One of the interesting questions in this area is how well the THz wave can be focused with a curved reflector made of graphene. The goal of this paper is to answer this question for a 2-D parabolic reflector as depicted in Fig. 1. We perform such a study using the electromagnetic boundary value problem (BVP), which includes the resistive-sheet boundary condition originally derived for thinner-than-skindepth imperfect (partially transparent) metal layers [6, 7].

We consider both the H- and the E-polarization cases where electric field is in the plane of reflector’s cross-section and in parallel to reflector, respectively. It should be noted that, similarly to the full-wave modeling of perfectly electrically conducting (PEC) reflectors, finite-difference time-domain method can be considered as one of possible computational instruments. However it leads to huge number of unknowns due to the discretization of large physical domain and also has a disadvantage in the inability to satisfy the far field radiation condition. The method of moments (MoM) procedure can be also applied to treat singular integral equations (SIE) derived for arbitrary reflectors. However conventional MoM with local basis and testing functions has overall accuracy at the level of 2-3 digits even when treating the medium size reflectors (10 wavelengths). If better accuracy is needed or larger reflectors are interested in, one hits non-realistic computation times or complete failure of the code because of the quick growth of the matrix condition number. Another alternative is the high frequency techniques like geometrical and physical optics, which work much faster however do not produce accurate full-wave results.

All mentioned above is especially important in the case of H-polarization where the associated SIE has hyper-type singularity. Attractive way out of that pitfall is offered by the method of analytical regularization (MAR) [8]. With MAR, the kernel of the associated SIE for the current on the reflector is presented as a sum of two parts, a more singular part (usually static) and a remainder. Then the more singular part is analytically inverted by using some special technique like the Riemann-Hilbert Problem (RHP) method [7, 9, 10]. The remainder leads to the Fredholm second-kind matrix equation that provides a convergent numerical solution. The same can be achieved by choosing the global expansion functions that are orthogonal eigenfunctions of the hyper-singular part of SIE operator and using them in a MoM-like Galerkin projection algorithm [11]. In either case the SIE-MAR technique enables accurate and economic full-wave analysis of electromagnetic scattering problems for both PEC and imperfect reflectors. For instance, in [9], the H-wave scattering and the focusing were studied for the resistive 2-D reflectors having elliptical contours.

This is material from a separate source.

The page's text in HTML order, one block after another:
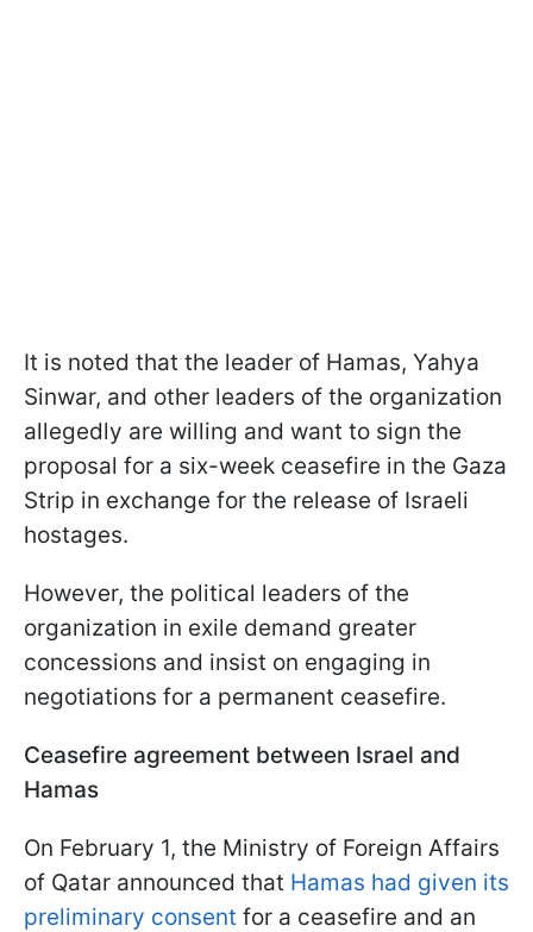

In the E-polarization case, the associated SIE has a logarithmically singular kernel [12] and hence is already a Fredholm second kind equation. This guarantees convergence of discretization schemes. Still projecting it on the set of entire-domain expansion functions brings additional advantages and makes the resulting numerical algorithm more economic. The E-polarized beam scattering and collimation by parabolic resistive reflectors was analyzed in this manner in [12].

Note that the scattering and absorption of THz waves by a single flat graphene strip and finite graphene-strip gratings was reduced to SIE and its Nystrom type solution was built in [13, 14]. Infinite graphene-strip grating in the free space was also studied by the MAR-RHP technique in [10]. In these works, the field characteristics were investigated as a function of graphene and grating parameters showing the presence of SP resonances. In more recent works [4, 15], the bulk refractive index sensitivities of the THz range SP resonances were studied for a micro-size graphene strip and a dielectric tube covered with graphene, respectively.

Following the mentioned and other works, we simulate graphene with the aid of the resistive-sheet boundary condition together with the Kubo formula for the graphene electron conductivity. We derive a corresponding SIE from the electromagnetic BVP and solve it using the RHP-based MAR solution. This type of algorithm provides us accurate data for the quantifications of the scattering, absorption and focusing characteristics. As a result, we obtain the frequency scans of the total scattering and absorption cross sections (TSCS and ACS) of a 2-D parabolic graphene reflector and in the H-case identify the SP resonances. Then we perform a study of the focusing ability of such a curved strip as a 2-D reflector for various graphene parameters.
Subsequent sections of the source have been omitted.